# feine linien



## megajesus (26. März 2003)

also ertsma vor weg ich habe gescuht bin aber ausden ergebnissen nich schlau geworden da sie alle nur photoshopbegriffe in englisch benutzen
ich will so feine linien wie bei

http://www.shock.gaming. de.vu



aber bei mir kommt das als ergebniss raus

http://people.freenet.de/oploop/test.jpg 

und

http://people.freenet.de/oploop/test3.jpg 

ich benutze photoshop verson 7 

bei den linien sieht es so aus als ob ein filter wie weichzeichen aktiviert wäre
BITTE helft mir und erkläürungen bidde nur deutsche begriffe da ich die englichen nicht verstehe.


icq: 104107620

bidde helft mir das problem zu lösen


ps: ich habe photoshop auch shcon neuinstalliert


----------



## Terrance & Philipp (26. März 2003)

Such doch mal nach "deutsch englisch". Dann kommen ein paar Beiträge, in denen stehen Links zu Seiten bei denen es Übersetzungen von PS gibt.

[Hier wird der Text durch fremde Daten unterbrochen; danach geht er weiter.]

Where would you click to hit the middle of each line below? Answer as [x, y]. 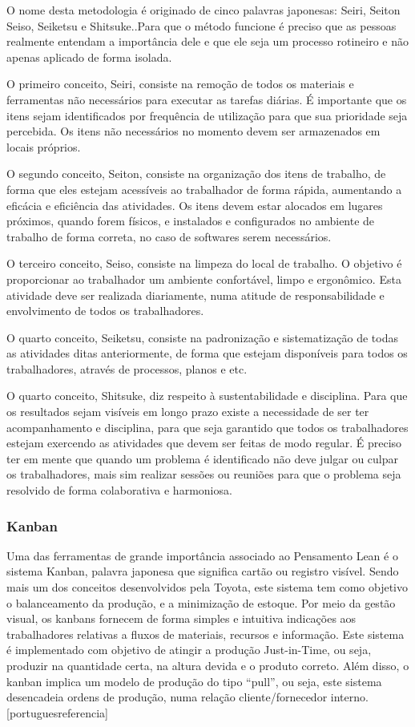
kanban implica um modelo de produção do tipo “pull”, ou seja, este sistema [194, 681]
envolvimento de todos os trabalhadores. [105, 311]
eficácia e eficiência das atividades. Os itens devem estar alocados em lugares [195, 205]
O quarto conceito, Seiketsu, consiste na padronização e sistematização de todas [202, 337]
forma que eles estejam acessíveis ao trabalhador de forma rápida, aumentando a [204, 189]
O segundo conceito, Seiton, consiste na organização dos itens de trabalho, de [196, 174]
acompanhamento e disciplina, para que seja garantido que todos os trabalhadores [207, 427]
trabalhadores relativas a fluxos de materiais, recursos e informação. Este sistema [205, 634]
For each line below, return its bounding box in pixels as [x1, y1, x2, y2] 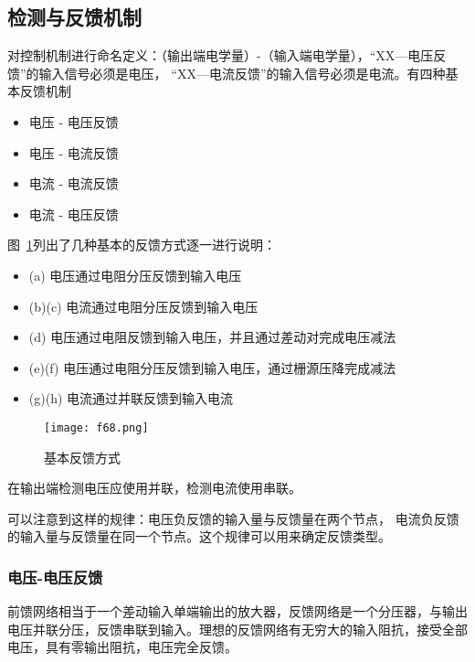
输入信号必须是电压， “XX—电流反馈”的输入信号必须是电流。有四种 [38, 63, 446, 82]
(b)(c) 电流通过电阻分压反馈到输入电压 [28, 296, 259, 315]
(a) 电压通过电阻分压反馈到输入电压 [28, 265, 242, 284]
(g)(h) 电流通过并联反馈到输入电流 [28, 389, 234, 408]
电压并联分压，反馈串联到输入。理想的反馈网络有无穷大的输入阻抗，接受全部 [7, 619, 468, 638]
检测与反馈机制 [7, 3, 142, 31]
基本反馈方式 [44, 447, 121, 466]
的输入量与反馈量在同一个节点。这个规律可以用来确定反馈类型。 [7, 527, 391, 546]
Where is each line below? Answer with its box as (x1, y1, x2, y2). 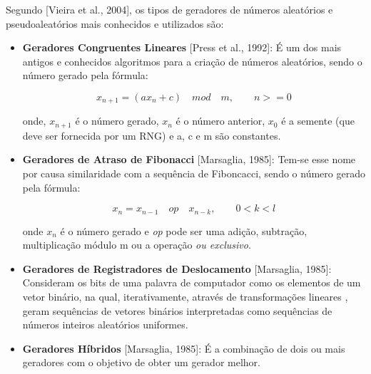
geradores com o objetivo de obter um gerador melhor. (22, 355, 260, 370)
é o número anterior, (176, 113, 265, 128)
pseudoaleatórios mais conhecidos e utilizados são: (6, 16, 224, 31)
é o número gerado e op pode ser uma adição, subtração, (60, 223, 308, 238)
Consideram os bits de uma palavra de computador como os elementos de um (22, 275, 361, 290)
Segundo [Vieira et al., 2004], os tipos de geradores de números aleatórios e (6, 2, 333, 16)
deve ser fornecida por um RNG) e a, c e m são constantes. (22, 128, 281, 142)
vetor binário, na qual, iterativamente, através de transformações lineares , (22, 289, 348, 304)
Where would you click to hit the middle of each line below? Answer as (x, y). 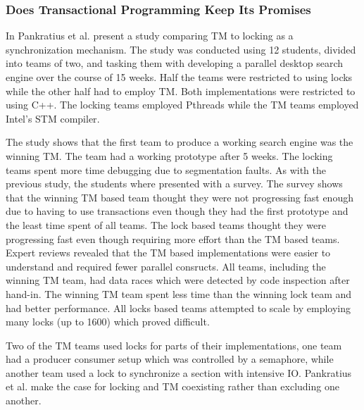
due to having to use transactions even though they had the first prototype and (177, 211)
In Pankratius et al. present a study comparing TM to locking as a (150, 36)
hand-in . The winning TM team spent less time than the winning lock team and (179, 293)
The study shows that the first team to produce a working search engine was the (180, 142)
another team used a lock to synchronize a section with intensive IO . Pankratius (179, 372)
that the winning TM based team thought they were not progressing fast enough (180, 197)
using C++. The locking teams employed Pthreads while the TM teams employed (182, 105)
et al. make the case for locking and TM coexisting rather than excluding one (172, 386)
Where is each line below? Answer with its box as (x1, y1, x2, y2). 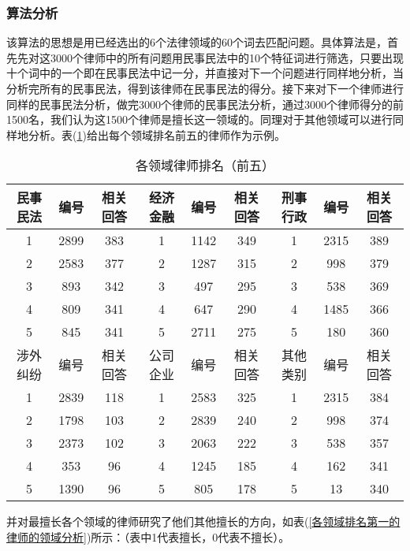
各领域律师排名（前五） (135, 156, 274, 175)
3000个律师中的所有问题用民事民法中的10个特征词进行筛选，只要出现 (50, 49, 404, 65)
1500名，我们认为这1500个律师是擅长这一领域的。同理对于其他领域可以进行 (6, 111, 393, 128)
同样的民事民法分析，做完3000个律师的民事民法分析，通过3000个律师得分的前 (6, 95, 404, 112)
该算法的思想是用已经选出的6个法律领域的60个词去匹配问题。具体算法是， (6, 34, 387, 50)
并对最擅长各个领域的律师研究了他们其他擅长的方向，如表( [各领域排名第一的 (6, 513, 401, 530)
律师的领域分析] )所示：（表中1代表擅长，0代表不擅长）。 (6, 528, 290, 545)
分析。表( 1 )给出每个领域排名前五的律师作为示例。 (28, 126, 285, 143)
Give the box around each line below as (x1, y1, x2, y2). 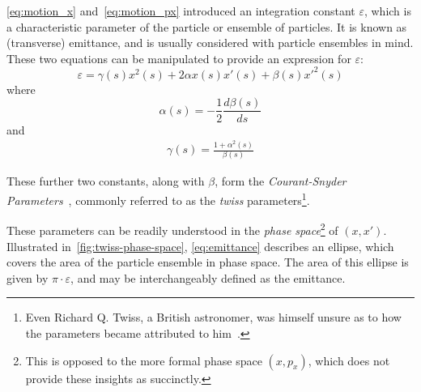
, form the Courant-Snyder (215, 173, 347, 190)
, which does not (308, 352, 390, 369)
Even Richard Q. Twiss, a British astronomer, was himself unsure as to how (25, 309, 402, 326)
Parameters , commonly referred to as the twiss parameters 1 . (6, 190, 310, 208)
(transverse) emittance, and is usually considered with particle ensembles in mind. (6, 34, 414, 51)
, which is (364, 2, 411, 19)
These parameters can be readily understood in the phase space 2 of (6, 219, 338, 238)
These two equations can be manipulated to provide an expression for (6, 49, 351, 66)
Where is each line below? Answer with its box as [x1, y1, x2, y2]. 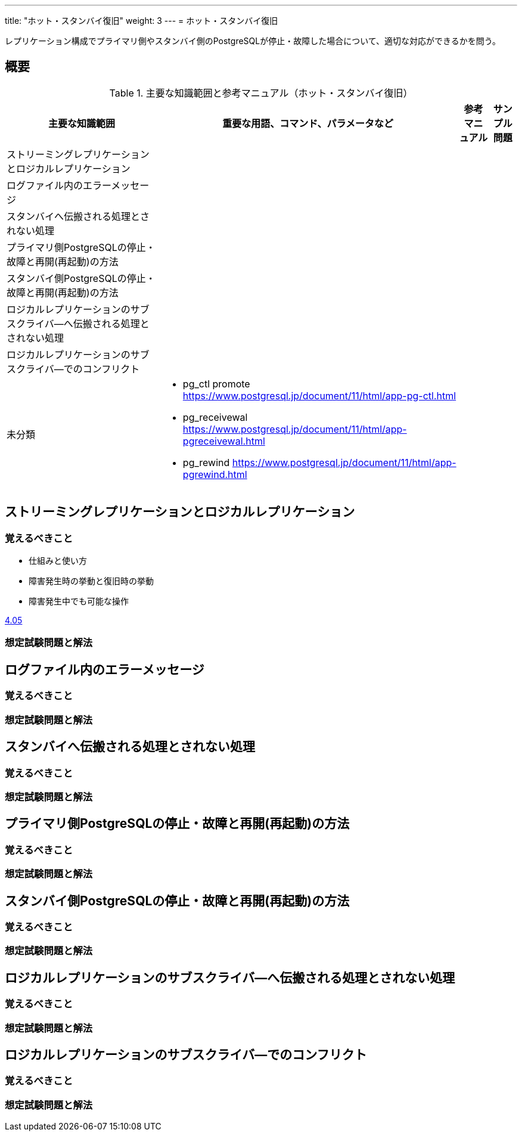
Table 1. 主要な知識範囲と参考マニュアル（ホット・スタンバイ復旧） [109, 86, 413, 99]
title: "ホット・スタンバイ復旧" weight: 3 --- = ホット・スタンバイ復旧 [5, 15, 278, 26]
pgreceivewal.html [182, 434, 265, 447]
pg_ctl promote [182, 377, 250, 390]
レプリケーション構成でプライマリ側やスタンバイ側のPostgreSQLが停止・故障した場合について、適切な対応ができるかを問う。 [5, 36, 501, 46]
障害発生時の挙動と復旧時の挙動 [29, 576, 154, 586]
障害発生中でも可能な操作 [29, 596, 129, 607]
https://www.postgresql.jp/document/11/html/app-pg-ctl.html [182, 389, 456, 402]
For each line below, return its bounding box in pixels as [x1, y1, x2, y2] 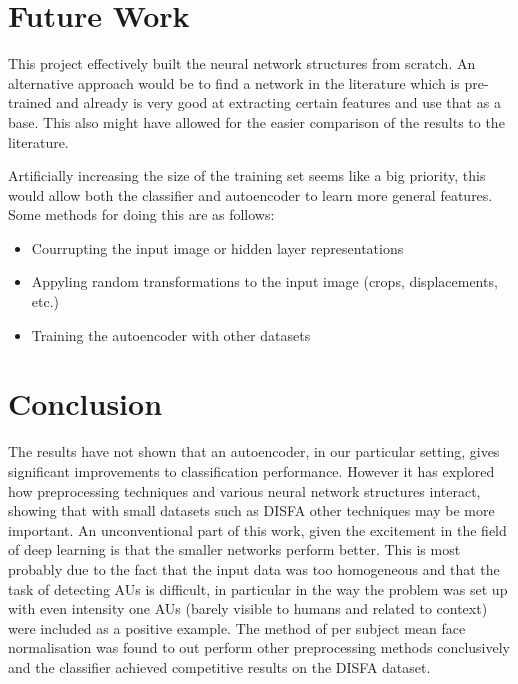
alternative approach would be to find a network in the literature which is [8, 72, 460, 93]
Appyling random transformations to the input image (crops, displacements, [31, 271, 498, 292]
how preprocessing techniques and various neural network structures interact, [8, 480, 481, 501]
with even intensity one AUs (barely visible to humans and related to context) [8, 598, 488, 619]
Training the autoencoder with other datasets [31, 324, 311, 345]
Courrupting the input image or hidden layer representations [31, 237, 404, 258]
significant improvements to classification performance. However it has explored [8, 460, 495, 481]
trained [8, 92, 52, 113]
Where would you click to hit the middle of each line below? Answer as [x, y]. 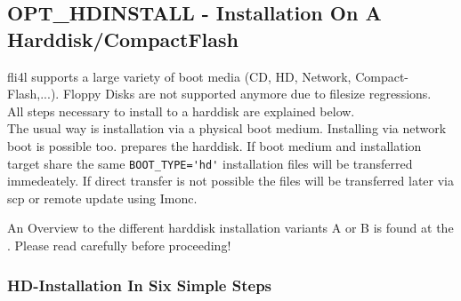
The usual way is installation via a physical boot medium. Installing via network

Ich als Photoshop-Nixwisser, denke du müsstest einfach mal eine dünnere Werkzeugspitze nehmen. Oder machst du es irgendwie mit Pfaden oder so?


----------



## Christoph (26. März 2003)

Zeichne den Strich px für px genau, ohne die ecken abzurunden..... Dann KONTUR=> FERTIG!


----------



## The real Gangster (27. März 2003)

ich bin zwar noch nicht so richtig geeignet tipps zu geben  , aber ich mach es trotzdem...

also meiner meinung nach musst du den "Linienzeichner" nehmen, eine Farbe einstellen und bei "Staerke" 1px einstellen. dann solltest du auch duenne linie erhalten 
du kannst zusaetzlich STRG gedrueckt lassen, dann werden die linien gerade (diesen trick hab ich vor kurzem verhausgefunden ^^)


----------



## AnonymerSurfer (27. März 2003)

Bleistift auswählen, Shift drücken, Spaß haben.


----------



## Tim C. (27. März 2003)

Oder wenn du die Linien mit dem Pfadtool vorzeichnest und dann Kontur füllen machst, auch immer daran denken als Werkzeugspitze den Bleistift und nicht den Pinsel zu benutzen.


----------



## megajesus (31. März 2003)

thx aber war ales nichts bei meinem polylasso war weiceh konturen auf 1px deshalb waren die linen so verschwommen 


aber danke


----------